* [WORK INSTRUCTION]: Give back only the lines from the one with "Bill C-37 Violates" through the last line of the data, exactly as they appear.

* [AVAILABLE DATA]:
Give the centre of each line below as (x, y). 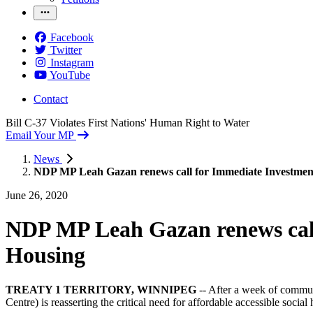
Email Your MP (39, 135)
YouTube (70, 75)
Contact (51, 99)
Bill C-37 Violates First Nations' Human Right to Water (128, 122)
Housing (45, 255)
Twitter (66, 50)
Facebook (72, 37)
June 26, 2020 (37, 195)

* [REPLY TO THE TASK]:
Bill C-37 Violates First Nations' Human Right to Water (128, 122)
Housing (45, 255)
Twitter (66, 50)
Facebook (72, 37)
June 26, 2020 (37, 195)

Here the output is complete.